=== What you have to do ===
Retype, word for word, every line from the one holding "with the Revenue" through the one holding "microbes were organic" in the entries below, both included, and only those lines.

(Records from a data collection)
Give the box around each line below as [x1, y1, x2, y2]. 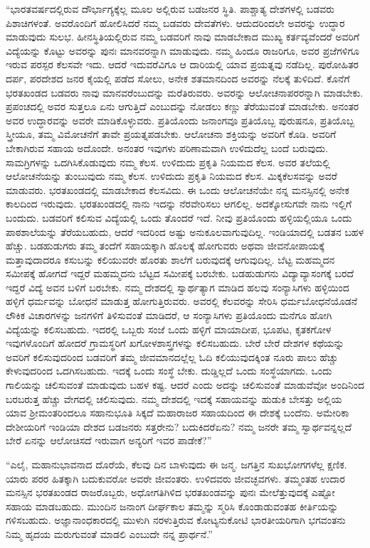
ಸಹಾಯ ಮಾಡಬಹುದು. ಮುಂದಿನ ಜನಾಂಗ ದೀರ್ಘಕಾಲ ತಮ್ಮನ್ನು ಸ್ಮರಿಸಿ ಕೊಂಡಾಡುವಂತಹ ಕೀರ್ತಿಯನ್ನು [6, 498, 339, 513]
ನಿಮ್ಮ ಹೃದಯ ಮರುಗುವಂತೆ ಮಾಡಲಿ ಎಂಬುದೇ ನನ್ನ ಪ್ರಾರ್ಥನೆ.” [6, 526, 213, 541]
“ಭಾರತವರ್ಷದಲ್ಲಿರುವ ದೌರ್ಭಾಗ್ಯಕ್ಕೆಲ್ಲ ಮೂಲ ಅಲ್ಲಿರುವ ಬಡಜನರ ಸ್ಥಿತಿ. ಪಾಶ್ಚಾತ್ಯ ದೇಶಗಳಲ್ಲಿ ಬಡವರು [6, 1, 335, 16]
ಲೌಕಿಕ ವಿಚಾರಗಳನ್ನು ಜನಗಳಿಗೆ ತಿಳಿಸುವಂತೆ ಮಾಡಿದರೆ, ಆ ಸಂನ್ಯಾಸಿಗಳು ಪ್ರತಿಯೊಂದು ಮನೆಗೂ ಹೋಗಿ [6, 308, 332, 323]
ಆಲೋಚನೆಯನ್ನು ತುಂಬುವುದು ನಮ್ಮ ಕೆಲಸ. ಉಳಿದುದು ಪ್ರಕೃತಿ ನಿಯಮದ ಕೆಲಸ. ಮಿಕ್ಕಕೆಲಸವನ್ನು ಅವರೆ [6, 168, 337, 183]
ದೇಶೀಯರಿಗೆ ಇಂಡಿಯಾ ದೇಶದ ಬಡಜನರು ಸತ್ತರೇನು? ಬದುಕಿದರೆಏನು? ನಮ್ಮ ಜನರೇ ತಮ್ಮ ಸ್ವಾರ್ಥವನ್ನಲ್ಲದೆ [6, 419, 351, 434]
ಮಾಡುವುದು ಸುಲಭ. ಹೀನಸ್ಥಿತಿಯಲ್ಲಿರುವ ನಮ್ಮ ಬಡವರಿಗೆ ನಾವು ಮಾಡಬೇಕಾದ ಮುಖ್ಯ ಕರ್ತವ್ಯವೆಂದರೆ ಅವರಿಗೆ [6, 29, 359, 44]
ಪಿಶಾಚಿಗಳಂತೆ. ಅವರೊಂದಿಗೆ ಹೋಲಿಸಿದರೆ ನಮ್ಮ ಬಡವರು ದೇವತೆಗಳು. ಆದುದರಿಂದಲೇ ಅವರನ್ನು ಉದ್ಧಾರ [6, 15, 345, 30]
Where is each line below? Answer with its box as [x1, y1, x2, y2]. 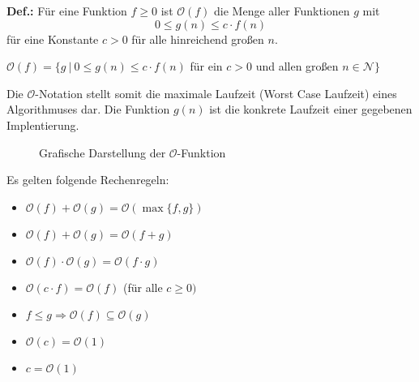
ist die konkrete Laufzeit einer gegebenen [209, 101, 413, 118]
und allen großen [255, 58, 339, 75]
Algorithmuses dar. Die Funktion [6, 101, 170, 118]
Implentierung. [6, 116, 79, 133]
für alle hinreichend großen [131, 30, 264, 47]
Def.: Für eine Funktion [6, 2, 127, 19]
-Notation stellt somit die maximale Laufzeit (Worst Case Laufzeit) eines [35, 84, 397, 101]
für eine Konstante [6, 30, 99, 47]
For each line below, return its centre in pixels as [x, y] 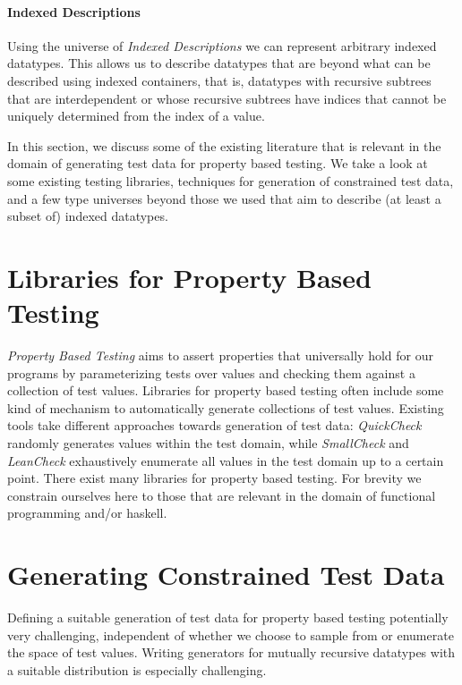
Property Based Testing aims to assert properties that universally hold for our [221, 355]
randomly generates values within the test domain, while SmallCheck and [208, 443]
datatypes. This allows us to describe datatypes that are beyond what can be [219, 63]
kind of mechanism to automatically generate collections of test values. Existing [226, 407]
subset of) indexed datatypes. [88, 216]
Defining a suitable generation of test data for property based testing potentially [228, 617]
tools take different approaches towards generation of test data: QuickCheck [214, 425]
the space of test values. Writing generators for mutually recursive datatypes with [231, 652]
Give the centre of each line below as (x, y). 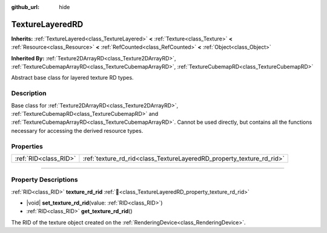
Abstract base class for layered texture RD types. (72, 78)
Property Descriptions (45, 180)
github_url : (25, 7)
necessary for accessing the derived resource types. (77, 130)
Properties (27, 146)
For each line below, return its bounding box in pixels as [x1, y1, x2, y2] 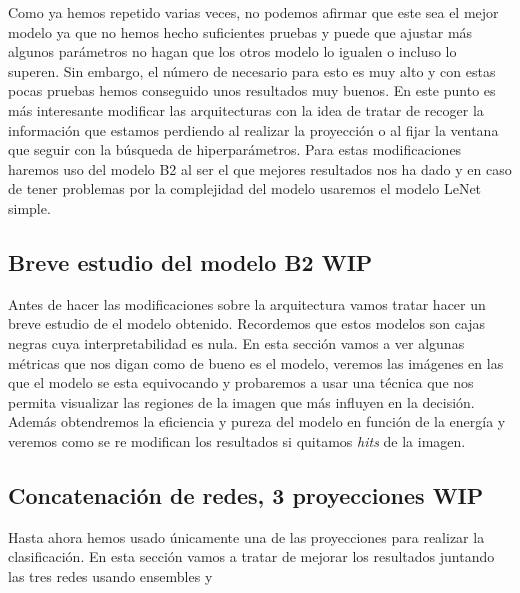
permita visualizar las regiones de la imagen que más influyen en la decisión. [8, 391, 475, 412]
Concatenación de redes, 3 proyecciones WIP [8, 479, 484, 510]
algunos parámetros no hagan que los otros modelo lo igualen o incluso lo [8, 41, 457, 62]
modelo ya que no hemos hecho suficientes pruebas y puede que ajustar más [8, 21, 473, 42]
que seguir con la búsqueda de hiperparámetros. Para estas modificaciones [8, 139, 462, 160]
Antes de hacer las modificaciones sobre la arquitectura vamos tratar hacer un [8, 293, 486, 314]
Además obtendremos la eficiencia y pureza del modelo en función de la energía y [8, 411, 506, 432]
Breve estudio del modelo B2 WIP [8, 246, 373, 277]
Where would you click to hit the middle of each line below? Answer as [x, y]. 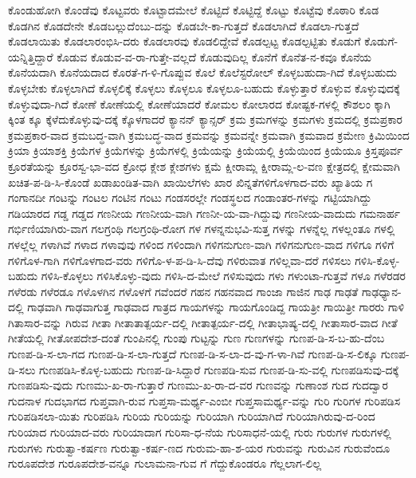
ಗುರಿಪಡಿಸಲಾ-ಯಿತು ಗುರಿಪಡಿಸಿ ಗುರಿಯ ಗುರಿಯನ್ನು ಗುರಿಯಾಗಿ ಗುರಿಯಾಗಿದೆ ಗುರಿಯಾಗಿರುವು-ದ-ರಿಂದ [192, 416]
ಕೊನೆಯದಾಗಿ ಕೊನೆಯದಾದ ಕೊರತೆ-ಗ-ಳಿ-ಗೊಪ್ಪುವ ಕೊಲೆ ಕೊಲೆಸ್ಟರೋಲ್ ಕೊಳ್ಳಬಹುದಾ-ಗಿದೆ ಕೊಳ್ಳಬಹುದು [202, 72]
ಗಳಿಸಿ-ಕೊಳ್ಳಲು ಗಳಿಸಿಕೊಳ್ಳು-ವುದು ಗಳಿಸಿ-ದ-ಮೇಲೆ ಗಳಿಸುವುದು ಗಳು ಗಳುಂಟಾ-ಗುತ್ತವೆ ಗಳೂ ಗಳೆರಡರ [223, 276]
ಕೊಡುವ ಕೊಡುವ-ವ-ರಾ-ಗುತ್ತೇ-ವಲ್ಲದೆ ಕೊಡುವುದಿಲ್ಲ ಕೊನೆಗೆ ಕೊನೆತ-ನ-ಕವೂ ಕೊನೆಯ [214, 56]
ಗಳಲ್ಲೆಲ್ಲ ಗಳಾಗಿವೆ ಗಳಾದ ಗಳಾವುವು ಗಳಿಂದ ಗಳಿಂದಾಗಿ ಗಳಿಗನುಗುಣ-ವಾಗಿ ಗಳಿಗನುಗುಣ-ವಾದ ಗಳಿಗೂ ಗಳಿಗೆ [201, 244]
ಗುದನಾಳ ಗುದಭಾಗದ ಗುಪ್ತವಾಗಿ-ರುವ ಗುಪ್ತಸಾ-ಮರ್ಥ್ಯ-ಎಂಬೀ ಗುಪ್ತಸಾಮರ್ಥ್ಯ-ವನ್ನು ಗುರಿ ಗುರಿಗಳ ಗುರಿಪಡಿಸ [204, 400]
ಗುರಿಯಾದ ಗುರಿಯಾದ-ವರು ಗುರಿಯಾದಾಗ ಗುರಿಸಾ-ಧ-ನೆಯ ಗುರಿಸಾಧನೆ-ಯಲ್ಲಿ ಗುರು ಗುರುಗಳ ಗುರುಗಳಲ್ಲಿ [200, 432]
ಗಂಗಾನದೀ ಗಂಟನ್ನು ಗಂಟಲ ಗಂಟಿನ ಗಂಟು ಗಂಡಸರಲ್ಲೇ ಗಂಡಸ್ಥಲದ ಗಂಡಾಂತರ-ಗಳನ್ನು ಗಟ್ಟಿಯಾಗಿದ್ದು [190, 198]
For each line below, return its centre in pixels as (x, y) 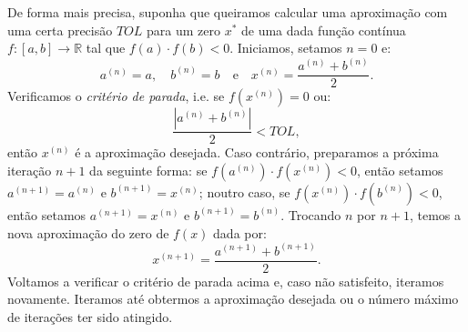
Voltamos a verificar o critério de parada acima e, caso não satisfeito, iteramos (226, 281)
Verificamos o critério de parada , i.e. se (116, 96)
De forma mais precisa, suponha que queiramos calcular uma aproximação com (228, 12)
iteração (30, 170)
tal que (106, 48)
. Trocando (311, 214)
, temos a (435, 214)
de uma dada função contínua (324, 30)
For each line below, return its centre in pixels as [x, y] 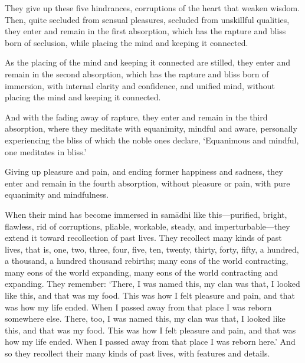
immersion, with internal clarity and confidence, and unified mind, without [140, 85]
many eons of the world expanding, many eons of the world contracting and [142, 272]
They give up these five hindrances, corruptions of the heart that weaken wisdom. [152, 8]
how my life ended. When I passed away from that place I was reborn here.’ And [150, 341]
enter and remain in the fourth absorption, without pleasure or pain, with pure [147, 183]
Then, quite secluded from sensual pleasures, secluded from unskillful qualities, [147, 19]
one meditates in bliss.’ [46, 151]
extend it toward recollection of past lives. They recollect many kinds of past [143, 238]
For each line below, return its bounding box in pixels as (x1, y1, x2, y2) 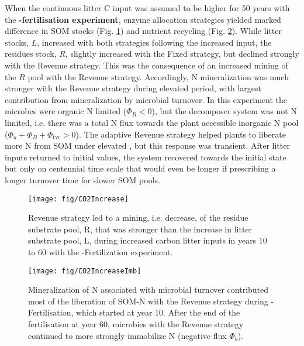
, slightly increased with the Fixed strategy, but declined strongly (65, 47, 299, 60)
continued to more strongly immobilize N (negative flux (28, 329, 227, 341)
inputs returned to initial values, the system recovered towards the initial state (5, 150, 286, 163)
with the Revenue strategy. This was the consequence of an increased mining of (5, 59, 288, 71)
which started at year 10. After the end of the (75, 306, 240, 318)
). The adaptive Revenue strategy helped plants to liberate (75, 128, 286, 140)
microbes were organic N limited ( (5, 105, 127, 117)
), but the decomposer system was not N (151, 105, 297, 117)

=== Answer space ===
with the Revenue strategy. This was the consequence of an increased mining of (5, 59, 288, 71)
which started at year 10. After the end of the (75, 306, 240, 318)
). The adaptive Revenue strategy helped plants to liberate (75, 128, 286, 140)
microbes were organic N limited ( (5, 105, 127, 117)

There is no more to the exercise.